_Exercise goal:_ Restate, exactly as written, the entries below from the line that holds "Where would you" through the line that holds "1. Install a package (44, 83)". Pictures are not part of the copy.

_Recorded information:_
-*-

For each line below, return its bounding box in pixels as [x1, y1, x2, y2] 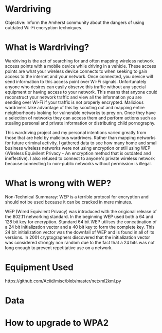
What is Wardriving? [5, 42, 89, 53]
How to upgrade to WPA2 [5, 317, 109, 329]
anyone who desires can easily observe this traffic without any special [5, 84, 146, 90]
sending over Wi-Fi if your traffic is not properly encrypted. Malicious [5, 99, 144, 105]
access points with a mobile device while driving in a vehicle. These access [5, 63, 157, 69]
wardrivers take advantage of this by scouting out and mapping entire [5, 104, 145, 110]
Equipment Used [5, 262, 74, 273]
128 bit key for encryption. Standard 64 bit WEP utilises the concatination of [5, 218, 157, 225]
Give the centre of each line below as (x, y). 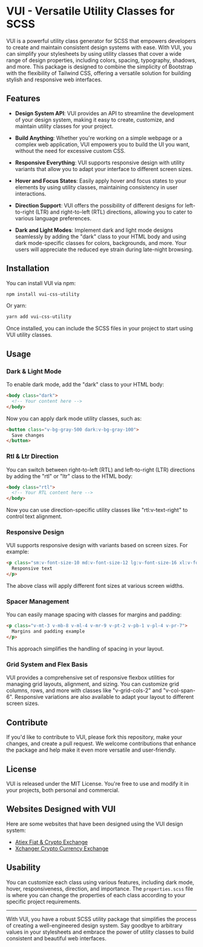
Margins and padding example (48, 632)
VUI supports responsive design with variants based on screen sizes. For (97, 545)
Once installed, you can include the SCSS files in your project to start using (100, 328)
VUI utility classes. (29, 335)
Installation (28, 268)
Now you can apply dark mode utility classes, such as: (74, 418)
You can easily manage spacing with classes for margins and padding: (94, 615)
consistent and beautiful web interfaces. (56, 938)
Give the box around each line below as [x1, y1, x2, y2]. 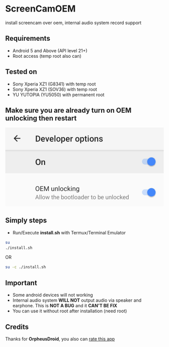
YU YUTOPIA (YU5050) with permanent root [12, 92, 105, 98]
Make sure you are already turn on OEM [5, 106, 132, 115]
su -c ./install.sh [5, 265, 46, 270]
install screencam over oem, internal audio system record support [5, 20, 142, 26]
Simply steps [5, 216, 47, 225]
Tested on [5, 67, 37, 76]
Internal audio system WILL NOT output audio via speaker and [12, 297, 142, 303]
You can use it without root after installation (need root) [12, 308, 127, 314]
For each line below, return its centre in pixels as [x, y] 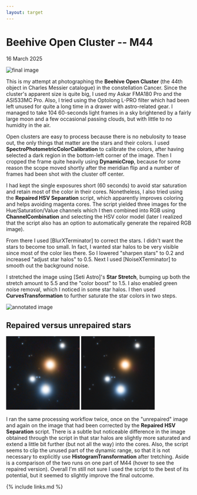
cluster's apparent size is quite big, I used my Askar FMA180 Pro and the [94, 93]
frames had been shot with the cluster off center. [65, 174]
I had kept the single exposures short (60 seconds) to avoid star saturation [96, 185]
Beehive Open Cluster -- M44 [80, 42]
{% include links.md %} [35, 487]
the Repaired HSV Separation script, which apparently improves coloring [95, 198]
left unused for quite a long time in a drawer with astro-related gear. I [89, 106]
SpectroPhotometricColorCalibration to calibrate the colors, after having [95, 149]
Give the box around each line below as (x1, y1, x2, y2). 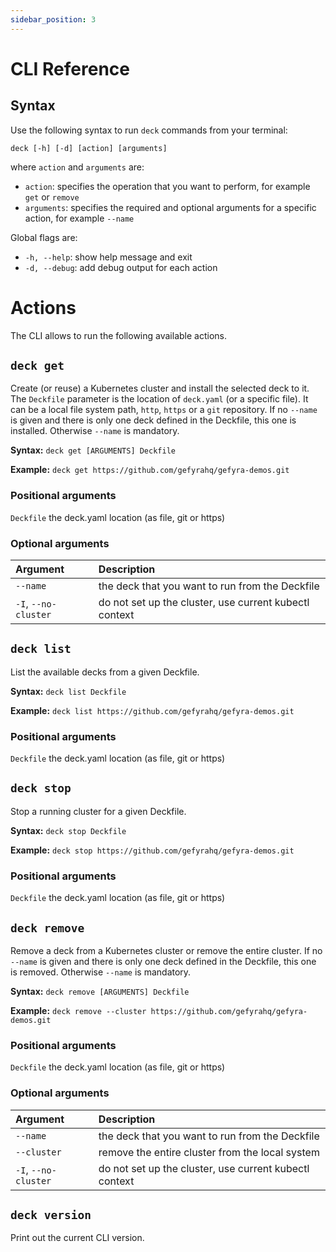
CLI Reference (10, 57, 130, 80)
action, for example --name (24, 212, 135, 224)
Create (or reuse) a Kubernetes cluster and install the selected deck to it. (10, 382, 310, 395)
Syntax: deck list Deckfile (10, 685, 127, 697)
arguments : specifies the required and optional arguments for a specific (24, 201, 317, 213)
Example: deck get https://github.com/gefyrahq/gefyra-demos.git (10, 464, 290, 476)
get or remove (24, 191, 80, 203)
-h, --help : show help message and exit (24, 251, 193, 263)
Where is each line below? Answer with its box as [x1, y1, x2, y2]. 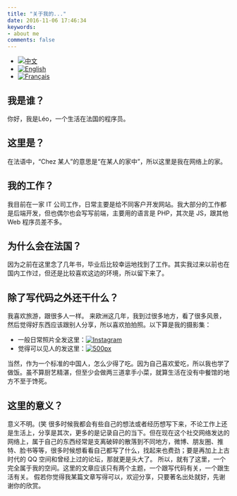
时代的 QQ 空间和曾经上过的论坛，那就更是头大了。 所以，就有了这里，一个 [7, 455, 226, 463]
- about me [7, 30, 39, 37]
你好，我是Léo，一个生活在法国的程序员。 [7, 114, 130, 123]
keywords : [7, 23, 37, 30]
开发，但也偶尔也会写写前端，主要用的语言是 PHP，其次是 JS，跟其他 [25, 209, 229, 217]
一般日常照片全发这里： [17, 336, 86, 344]
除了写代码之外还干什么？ [7, 291, 119, 303]
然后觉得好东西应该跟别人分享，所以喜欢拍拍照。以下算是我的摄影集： [7, 320, 212, 329]
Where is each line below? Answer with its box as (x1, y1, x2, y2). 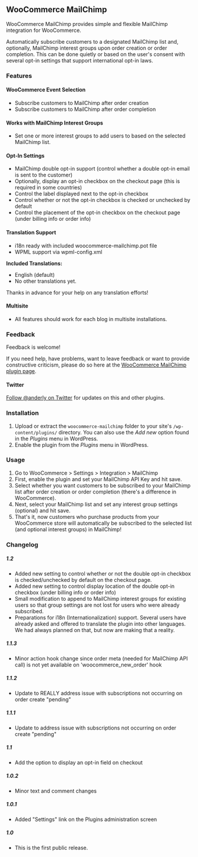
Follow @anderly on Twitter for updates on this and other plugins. (6, 394, 165, 401)
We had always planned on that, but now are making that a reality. (14, 626, 175, 633)
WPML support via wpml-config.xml (14, 248, 103, 256)
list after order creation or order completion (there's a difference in (14, 488, 177, 495)
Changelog (6, 540, 38, 548)
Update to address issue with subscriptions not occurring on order (14, 724, 177, 731)
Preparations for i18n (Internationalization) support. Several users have (14, 614, 187, 621)
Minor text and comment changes (14, 787, 97, 794)
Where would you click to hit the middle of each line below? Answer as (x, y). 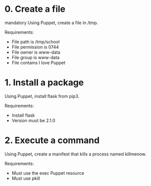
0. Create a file (35, 9)
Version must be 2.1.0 (33, 120)
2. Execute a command (52, 140)
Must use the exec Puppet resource (48, 173)
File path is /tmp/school (36, 42)
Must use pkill (26, 178)
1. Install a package (44, 83)
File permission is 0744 (35, 47)

-*-

_Solution below:_
Where would you click to hit the middle of each line below? Answer as (x, y). 
0. Create a file (35, 9)
Version must be 2.1.0 (33, 120)
2. Execute a command (52, 140)
Must use the exec Puppet resource (48, 173)
File path is /tmp/school (36, 42)
Must use pkill (26, 178)
1. Install a package (44, 83)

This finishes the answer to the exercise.